| name | alerting-dashboard-builder |
| description | Creates SLO-based alerts and operational dashboards with key charts, alert thresholds, and runbook links. Use for "alerting", "dashboards", "SLO", or "monitoring". |
Alerting & Dashboard Builder
Build effective alerts and dashboards based on SLOs.
SLO Definition
slos:
- name: api_availability
objective: 99.9%
window: 30d
sli: |
sum(rate(http_requests_total{status_code!~"5.."}[5m])) /
sum(rate(http_requests_total[5m]))
- name: api_latency
objective: 95% # 95% of requests under 500ms
window: 30d
sli: |
histogram_quantile(0.95,
rate(http_request_duration_seconds_bucket[5m])
) < 0.5
Alert Rules
groups:
- name: slo_alerts
rules:
# Fast burn (1% budget in 1h)
- alert: AvailabilitySLOFastBurn
expr: |
(1 - (sum(rate(http_requests_total{status_code!~"5.."}[1h])) /
sum(rate(http_requests_total[1h])))) > 0.01
for: 5m
labels:
severity: critical
annotations:
summary: "Burning 1% error budget per hour"

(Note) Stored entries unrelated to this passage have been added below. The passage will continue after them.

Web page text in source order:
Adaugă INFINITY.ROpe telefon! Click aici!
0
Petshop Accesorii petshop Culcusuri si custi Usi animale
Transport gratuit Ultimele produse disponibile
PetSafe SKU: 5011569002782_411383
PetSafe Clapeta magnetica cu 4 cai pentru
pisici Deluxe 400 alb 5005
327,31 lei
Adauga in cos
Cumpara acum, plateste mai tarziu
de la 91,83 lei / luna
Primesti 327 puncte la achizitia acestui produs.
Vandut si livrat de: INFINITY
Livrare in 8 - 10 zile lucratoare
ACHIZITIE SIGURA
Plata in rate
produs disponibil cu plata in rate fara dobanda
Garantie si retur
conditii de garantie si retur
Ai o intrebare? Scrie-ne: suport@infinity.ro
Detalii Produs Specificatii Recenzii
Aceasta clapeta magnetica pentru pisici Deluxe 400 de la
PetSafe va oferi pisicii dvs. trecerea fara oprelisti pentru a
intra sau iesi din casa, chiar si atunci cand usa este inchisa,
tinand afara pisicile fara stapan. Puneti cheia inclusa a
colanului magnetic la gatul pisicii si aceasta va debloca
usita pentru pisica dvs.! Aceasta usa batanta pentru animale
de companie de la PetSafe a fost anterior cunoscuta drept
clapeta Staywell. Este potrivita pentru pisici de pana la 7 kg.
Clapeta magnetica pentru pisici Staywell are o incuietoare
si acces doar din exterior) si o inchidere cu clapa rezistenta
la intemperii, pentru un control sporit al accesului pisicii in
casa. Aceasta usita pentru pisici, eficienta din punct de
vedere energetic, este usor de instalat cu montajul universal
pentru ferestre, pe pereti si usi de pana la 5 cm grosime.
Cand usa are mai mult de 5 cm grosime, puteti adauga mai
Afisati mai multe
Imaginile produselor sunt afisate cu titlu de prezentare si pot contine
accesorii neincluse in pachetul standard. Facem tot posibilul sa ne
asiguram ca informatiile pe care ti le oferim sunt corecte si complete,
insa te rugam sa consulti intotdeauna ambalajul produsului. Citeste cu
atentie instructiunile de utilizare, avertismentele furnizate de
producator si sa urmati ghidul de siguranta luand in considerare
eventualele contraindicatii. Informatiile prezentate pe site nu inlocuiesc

runbook: "https://runbooks.example.com/availability-fast-burn"
# Slow burn (10% budget in 24h)
- alert: AvailabilitySLOSlowBurn
expr: |
(1 - (sum(rate(http_requests_total{status_code!~"5.."}[24h])) /
sum(rate(http_requests_total[24h])))) > 0.001
for: 1h
labels:
severity: warning
annotations:
summary: "Burning error budget slowly"
Dashboard Template
{
"title": "Service Health Dashboard",
"rows": [
{
"title": "Golden Signals",
"panels": [
{
"title": "Request Rate",
"query": "sum(rate(http_requests_total[5m]))",
"type": "graph"
},
{
"title": "Error Rate",
"query": "sum(rate(http_requests_total{status_code=~"5.."}[5m]))",
"type": "graph"
},
{
"title": "Latency (p50, p95, p99)",
"queries": [
"histogram_quantile(0.50, rate(http_request_duration_seconds_bucket[5m]))",
"histogram_quantile(0.95, rate(http_request_duration_seconds_bucket[5m]))",
"histogram_quantile(0.99, rate(http_request_duration_seconds_bucket[5m]))"
]
},
{
"title": "Saturation (CPU, Memory)",
"queries": [
"rate(process_cpu_seconds_total[5m])",
"process_resident_memory_bytes"
]
}
]
},
{
"title": "SLO Tracking",
"panels": [
{
"title": "Error Budget Remaining",
"query": "1 - ((1 - 0.999) - (1 - slo_availability))"
}
]
}
]
}
What to Do When Alert Fires
# Alert Response Guide
## HighErrorRate
**What it means:** More than 5% of requests are failing
**First steps:**
1. Check recent deployments (rollback if needed)
2. Review error logs for patterns
3. Check dependent services health
4. Verify database connectivity
**Escalation:** If not resolved in 15 min, page on-call lead
## HighLatency
**What it means:** p95 latency above 2 seconds
**First steps:**
1. Check database query performance
2. Review recent code changes
3. Check cache hit rates
4. Look for slow external API calls
**Temporary mitigation:**
- Scale up instances
- Enable aggressive caching
## LowAvailability
**What it means:** Availability below 99.5%
**First steps:**
1. Check infrastructure (AWS status page)
2. Review load balancer health checks
3. Check for DDoS activity
4. Verify auto-scaling functioning
Output Checklist
- SLOs defined
- Alert rules configured
- Dashboards created
- Runbooks linked
- Response guides documented ENDFILE